By default the real part of grid_fun is plotted. There are more advanced functions to control this behavior.

Let us take a closer look at what happens in the initialization of this GridFunction. Denote the global basis functions of the space by \(\Psi_j\), \(j=1,\dots,N\). The computation of the grid function consists of two steps.

  1. Compute the projection coefficients \(p_j = \int_{\Gamma}\overline{\Psi_j}(\xi)f(\xi)d\xi\), where \(f\) is the analytic function to be converted into a grid function and \(\Gamma\) is the surface defined by the grid.
  2. Compute the basis coefficients \(c_j\) from \(Mc=p\), where \(M\) is the mass matrix defined by \(M_{ij} = \int_{\Gamma}\overline{\Psi_i}(\xi)\Psi_j(\xi)d\xi\).

This is an orthogonal \(L^2(\Gamma)\)-projection onto the basis given by the \(\Psi_j\).

Initializing a grid function from coefficients or projections

Instead of an analytic expression we can initialize a GridFunction object also from a vector c of coefficients or a vector p of projections. This can be done as follows.

grid_fun = GridFunction(space, coefficients=c)
grid_fun = GridFunction(space, projections=p, dual_space=dual)

The argument dual_space gives the space with which the projection coefficients were computed. The parameter is optional and if it is not given then space == dual_space is assumed (i.e. \(L^2(\Gamma)\)-projection).

Function and class reference

class bempp.api.GridFunction(space, dual_space=None, fun=None, coefficients=None, projections=None, parameters=None)

Representation of functions on a grid.

coefficients

np.ndarray – Return or set the vector of coefficients.

component_count

int – Return the number of components of the grid function values.

space

bemp.api.space.Space – Return the space over which the GridFunction is defined.

grid

bempp.api.grid.Grid – Return the underlying grid.

parameters

bempp.api.ParameterList – Return the set of parameters.

representation

string – Return ‘primal’ if the coefficients of the Gridfunction are known. Return ‘dual’ if only the coefficients in the dual space are known.

coefficients

Return the function coefficients.

component_count

Return the number of components of the grid function values.

dtype

Return the dtype.

dual_space

Return the dual space.

evaluate(element, local_coordinates)

Evaluate grid function on a single element.

evaluate_surface_gradient(element, local_coordinates)

Evaluate surface gradient of grid function for scalar spaces.

classmethod from_ones(space)

Create a grid function with all coefficients set to one.

classmethod from_random(space)

Create a random grid function normalized to unit norm.

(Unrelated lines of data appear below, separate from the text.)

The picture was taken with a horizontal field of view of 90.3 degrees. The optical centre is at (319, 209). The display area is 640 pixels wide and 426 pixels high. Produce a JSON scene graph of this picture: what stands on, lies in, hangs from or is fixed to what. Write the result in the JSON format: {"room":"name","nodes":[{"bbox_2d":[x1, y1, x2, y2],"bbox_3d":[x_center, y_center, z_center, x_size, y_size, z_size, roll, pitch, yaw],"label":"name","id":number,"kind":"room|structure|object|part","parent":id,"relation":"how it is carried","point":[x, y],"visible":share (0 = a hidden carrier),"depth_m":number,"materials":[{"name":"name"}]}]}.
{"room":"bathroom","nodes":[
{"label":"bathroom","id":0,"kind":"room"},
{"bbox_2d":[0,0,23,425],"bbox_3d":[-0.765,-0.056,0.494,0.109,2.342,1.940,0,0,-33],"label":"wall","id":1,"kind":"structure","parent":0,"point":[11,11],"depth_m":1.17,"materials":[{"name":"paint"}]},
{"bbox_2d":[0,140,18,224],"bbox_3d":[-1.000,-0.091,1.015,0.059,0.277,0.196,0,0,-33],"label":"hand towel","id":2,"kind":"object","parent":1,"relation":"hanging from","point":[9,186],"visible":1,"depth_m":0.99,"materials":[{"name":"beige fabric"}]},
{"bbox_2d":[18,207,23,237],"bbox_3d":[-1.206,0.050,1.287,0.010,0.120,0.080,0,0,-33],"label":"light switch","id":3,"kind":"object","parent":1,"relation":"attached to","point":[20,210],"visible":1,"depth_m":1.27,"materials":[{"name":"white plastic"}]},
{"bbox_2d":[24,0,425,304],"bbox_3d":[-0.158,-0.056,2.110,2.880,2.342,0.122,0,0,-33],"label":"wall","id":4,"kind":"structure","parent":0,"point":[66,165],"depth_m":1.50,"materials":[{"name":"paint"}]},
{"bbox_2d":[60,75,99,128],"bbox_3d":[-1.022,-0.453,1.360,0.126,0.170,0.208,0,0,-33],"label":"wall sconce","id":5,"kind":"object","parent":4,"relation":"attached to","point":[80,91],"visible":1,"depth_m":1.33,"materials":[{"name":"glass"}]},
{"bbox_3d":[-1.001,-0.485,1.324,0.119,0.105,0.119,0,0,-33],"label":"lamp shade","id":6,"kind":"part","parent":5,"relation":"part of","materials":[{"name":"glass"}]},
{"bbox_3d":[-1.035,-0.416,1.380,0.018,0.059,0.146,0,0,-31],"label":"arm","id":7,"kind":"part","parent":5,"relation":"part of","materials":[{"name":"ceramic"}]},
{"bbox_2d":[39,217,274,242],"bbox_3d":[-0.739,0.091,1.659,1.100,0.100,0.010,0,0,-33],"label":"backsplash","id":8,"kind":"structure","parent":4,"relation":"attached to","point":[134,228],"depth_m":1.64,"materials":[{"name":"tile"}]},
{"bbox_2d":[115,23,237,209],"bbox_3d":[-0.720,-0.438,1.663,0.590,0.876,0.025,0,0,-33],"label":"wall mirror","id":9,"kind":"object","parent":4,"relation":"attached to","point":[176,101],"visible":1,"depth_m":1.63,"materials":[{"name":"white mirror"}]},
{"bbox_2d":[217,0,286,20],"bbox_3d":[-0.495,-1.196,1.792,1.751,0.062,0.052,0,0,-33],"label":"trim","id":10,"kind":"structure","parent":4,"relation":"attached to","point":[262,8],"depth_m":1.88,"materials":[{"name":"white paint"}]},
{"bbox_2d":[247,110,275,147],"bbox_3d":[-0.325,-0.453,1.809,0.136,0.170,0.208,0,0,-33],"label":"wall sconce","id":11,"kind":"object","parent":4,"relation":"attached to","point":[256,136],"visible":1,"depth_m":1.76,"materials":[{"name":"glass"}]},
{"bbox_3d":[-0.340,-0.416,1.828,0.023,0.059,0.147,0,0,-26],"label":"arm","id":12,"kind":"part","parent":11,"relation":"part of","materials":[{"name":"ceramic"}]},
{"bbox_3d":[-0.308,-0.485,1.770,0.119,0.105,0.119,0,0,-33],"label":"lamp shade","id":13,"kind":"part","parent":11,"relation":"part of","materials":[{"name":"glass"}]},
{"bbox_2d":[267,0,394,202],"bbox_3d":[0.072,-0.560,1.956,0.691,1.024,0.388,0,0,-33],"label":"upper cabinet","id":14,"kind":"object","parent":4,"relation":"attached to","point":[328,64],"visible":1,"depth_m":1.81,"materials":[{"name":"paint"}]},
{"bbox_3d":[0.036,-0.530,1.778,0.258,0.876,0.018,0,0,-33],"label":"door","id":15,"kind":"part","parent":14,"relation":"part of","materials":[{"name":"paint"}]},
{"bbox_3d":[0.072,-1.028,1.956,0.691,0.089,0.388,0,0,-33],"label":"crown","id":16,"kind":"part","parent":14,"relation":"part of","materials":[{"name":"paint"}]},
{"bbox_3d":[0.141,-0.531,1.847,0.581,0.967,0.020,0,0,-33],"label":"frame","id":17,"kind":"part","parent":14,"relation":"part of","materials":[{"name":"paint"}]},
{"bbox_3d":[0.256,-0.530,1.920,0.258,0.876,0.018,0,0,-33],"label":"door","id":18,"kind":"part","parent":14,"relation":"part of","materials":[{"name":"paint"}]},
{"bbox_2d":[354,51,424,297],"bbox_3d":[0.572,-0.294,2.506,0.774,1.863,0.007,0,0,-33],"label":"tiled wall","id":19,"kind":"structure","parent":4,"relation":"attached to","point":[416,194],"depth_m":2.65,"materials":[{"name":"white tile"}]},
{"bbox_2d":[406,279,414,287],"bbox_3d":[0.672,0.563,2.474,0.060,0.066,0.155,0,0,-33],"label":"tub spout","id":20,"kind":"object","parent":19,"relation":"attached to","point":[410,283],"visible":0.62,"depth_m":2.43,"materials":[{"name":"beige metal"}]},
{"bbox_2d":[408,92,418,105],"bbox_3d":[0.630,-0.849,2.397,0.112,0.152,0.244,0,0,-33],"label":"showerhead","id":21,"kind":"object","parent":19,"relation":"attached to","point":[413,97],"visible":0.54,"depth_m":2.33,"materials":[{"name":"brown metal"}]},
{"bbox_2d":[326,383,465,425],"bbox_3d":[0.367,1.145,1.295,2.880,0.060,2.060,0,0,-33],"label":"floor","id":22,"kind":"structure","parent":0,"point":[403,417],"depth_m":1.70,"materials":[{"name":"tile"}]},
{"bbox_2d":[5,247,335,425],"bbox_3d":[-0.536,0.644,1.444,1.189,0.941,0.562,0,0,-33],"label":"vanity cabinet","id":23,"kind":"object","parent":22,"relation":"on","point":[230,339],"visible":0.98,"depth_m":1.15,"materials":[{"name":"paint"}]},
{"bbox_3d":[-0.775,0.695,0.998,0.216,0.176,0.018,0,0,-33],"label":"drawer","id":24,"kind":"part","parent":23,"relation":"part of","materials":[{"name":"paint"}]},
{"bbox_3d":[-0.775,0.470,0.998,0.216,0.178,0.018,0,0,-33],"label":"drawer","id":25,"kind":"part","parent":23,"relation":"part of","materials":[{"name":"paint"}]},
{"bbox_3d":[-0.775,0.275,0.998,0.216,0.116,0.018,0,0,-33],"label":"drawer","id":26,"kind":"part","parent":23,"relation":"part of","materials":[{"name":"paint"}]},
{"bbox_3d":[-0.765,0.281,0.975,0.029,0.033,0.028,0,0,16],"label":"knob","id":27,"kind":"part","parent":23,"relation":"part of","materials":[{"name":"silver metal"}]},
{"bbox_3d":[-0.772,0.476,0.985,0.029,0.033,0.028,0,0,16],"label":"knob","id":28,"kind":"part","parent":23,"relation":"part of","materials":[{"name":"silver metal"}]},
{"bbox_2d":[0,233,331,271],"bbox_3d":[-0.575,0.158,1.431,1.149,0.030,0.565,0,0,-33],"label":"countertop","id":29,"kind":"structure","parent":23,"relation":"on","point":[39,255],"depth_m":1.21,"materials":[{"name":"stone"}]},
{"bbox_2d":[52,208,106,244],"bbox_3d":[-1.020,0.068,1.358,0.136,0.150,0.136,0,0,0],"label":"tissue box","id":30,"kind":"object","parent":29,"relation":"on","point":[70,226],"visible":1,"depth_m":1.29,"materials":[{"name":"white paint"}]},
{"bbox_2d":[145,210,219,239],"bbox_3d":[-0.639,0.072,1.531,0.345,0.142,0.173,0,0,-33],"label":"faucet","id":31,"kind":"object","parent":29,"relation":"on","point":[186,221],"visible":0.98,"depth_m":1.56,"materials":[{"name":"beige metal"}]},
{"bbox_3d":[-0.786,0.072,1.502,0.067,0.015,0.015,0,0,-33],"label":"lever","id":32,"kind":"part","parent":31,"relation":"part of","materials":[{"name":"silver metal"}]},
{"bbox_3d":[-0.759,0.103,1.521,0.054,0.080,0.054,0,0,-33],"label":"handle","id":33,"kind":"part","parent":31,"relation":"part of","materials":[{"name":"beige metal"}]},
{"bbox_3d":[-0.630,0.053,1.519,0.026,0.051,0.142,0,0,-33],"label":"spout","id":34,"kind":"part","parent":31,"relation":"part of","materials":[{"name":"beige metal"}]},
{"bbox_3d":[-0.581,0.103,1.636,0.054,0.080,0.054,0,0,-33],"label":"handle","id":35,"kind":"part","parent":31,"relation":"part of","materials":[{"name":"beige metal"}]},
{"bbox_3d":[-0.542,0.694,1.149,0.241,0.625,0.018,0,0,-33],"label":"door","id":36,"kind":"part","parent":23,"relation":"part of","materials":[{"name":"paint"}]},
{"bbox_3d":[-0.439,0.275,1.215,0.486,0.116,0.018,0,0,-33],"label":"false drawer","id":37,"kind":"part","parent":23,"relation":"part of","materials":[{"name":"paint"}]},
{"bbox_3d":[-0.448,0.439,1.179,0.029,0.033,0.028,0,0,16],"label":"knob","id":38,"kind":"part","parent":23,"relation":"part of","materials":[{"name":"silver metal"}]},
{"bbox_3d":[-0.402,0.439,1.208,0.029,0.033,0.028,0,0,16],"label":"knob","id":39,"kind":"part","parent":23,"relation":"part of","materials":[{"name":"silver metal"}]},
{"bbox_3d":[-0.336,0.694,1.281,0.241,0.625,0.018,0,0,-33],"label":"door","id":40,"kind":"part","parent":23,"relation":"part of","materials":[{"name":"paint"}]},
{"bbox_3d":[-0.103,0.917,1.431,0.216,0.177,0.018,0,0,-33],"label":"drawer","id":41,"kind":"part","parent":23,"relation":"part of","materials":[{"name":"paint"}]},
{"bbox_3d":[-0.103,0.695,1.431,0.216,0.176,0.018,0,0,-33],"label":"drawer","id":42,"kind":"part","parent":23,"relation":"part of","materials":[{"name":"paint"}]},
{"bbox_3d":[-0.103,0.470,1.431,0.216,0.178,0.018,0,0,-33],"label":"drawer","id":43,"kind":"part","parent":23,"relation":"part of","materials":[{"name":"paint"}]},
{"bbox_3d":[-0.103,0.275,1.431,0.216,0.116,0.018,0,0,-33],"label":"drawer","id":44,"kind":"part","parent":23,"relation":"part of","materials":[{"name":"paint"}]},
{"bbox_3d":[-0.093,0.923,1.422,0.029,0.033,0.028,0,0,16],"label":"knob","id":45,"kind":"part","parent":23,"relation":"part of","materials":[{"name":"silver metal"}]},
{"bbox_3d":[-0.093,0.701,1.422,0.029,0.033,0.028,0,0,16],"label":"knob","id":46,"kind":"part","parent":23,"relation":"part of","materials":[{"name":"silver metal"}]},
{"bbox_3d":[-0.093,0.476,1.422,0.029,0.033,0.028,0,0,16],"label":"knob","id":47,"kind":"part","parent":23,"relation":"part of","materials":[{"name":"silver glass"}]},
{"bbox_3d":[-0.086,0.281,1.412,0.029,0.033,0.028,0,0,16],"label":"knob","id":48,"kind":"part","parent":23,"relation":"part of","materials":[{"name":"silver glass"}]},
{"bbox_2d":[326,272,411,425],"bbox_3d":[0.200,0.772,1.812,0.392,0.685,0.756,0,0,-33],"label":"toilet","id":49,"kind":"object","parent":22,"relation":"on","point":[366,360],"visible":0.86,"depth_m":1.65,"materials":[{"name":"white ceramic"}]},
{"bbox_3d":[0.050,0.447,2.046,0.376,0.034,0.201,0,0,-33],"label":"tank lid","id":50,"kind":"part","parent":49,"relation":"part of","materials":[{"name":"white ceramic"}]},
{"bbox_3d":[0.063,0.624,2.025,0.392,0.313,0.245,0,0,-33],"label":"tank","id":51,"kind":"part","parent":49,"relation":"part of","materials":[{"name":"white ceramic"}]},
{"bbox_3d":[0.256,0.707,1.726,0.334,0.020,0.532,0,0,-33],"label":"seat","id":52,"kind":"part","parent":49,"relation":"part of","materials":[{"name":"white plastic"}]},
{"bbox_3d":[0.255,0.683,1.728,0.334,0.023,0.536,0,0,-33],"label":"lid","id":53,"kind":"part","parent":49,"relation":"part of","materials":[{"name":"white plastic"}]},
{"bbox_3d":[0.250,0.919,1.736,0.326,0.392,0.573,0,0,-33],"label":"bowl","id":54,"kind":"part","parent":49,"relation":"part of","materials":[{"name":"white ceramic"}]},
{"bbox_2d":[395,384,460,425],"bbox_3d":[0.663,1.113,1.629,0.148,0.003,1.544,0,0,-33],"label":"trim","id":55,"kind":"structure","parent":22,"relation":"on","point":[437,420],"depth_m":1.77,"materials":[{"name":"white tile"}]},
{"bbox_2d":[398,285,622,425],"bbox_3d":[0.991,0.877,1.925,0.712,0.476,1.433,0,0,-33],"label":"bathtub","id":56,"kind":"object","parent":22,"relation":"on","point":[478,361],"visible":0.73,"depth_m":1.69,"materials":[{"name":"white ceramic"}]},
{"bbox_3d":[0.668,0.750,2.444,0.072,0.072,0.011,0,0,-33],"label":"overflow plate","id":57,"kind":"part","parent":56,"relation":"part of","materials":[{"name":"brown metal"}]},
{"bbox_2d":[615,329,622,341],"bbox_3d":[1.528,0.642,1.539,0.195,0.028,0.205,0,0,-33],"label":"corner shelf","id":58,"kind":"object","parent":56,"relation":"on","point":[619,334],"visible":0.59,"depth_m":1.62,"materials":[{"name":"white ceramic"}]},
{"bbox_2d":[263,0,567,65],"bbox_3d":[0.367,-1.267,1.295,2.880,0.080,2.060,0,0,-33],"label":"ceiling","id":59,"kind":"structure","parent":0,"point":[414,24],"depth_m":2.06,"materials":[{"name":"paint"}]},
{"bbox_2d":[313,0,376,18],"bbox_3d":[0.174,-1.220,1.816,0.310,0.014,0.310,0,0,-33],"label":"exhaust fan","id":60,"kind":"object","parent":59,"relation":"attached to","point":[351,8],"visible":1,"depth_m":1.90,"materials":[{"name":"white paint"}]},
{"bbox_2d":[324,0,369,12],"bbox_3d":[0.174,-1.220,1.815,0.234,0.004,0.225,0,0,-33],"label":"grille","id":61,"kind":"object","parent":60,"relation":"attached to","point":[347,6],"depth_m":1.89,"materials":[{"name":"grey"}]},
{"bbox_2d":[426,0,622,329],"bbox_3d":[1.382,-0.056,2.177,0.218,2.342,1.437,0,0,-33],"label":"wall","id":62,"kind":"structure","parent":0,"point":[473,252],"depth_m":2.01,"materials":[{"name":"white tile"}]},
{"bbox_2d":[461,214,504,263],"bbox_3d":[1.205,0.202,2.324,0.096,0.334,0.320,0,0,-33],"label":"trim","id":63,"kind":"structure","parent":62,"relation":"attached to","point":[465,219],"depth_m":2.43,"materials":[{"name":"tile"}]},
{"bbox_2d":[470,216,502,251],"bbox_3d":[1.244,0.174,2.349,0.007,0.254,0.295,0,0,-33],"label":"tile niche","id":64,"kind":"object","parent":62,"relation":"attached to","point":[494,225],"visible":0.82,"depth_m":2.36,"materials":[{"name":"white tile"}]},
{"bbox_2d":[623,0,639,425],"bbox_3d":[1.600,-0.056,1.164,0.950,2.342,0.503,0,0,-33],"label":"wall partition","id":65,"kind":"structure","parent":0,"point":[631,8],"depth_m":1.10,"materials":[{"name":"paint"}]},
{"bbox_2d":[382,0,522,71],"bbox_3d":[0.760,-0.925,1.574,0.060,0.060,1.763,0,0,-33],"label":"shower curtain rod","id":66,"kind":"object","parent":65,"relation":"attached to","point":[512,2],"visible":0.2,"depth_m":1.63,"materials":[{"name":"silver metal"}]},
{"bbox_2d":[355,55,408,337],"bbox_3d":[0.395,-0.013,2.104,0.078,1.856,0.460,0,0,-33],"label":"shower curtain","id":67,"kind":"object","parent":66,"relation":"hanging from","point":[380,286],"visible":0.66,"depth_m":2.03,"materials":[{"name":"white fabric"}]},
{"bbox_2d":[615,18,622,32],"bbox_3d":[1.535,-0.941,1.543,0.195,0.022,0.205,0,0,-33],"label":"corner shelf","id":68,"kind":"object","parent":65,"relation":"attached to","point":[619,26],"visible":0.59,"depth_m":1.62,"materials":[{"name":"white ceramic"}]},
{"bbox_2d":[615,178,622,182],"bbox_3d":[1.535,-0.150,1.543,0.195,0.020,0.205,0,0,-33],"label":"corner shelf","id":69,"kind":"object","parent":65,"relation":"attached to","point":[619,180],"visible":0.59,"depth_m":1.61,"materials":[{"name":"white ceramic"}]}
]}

classmethod from_zeros(space)

Create a grid function with all coefficients set to one.

grid

Return the underlying grid.

integrate(element=None)

Integrate the function over the grid or a single element.

l2_norm(element=None)

L^2 norm of the function on a single element or on the mesh.

parameters

Return the parameters.

plot()

Plot the grid function.

projections(dual_space=None)

Compute the vector of projections onto the given dual space.

Parameters:dual_space (bempp.api.space.Space) – A representation of the dual space. If not specified then fun.dual_space is used.
Returns:out – A vector of projections onto the dual space.
Return type:np.ndarray
relative_error(fun, element=None)

Relative L^2 error compared to a given analytic function.

Parameters:
  • fun (callable) – A python callable of the form f(p), where p is a point with the three space components x, y, z at which to evaluate the function.
  • element (bempp.api.grid.entity.Entity) – An entity of codimension 0.
representation

Return ‘dual’ or ‘primal’.

space

Return the Space object.

surface_grad_norm(element=None)

Norm of the surface gradient on a single element or on the mesh.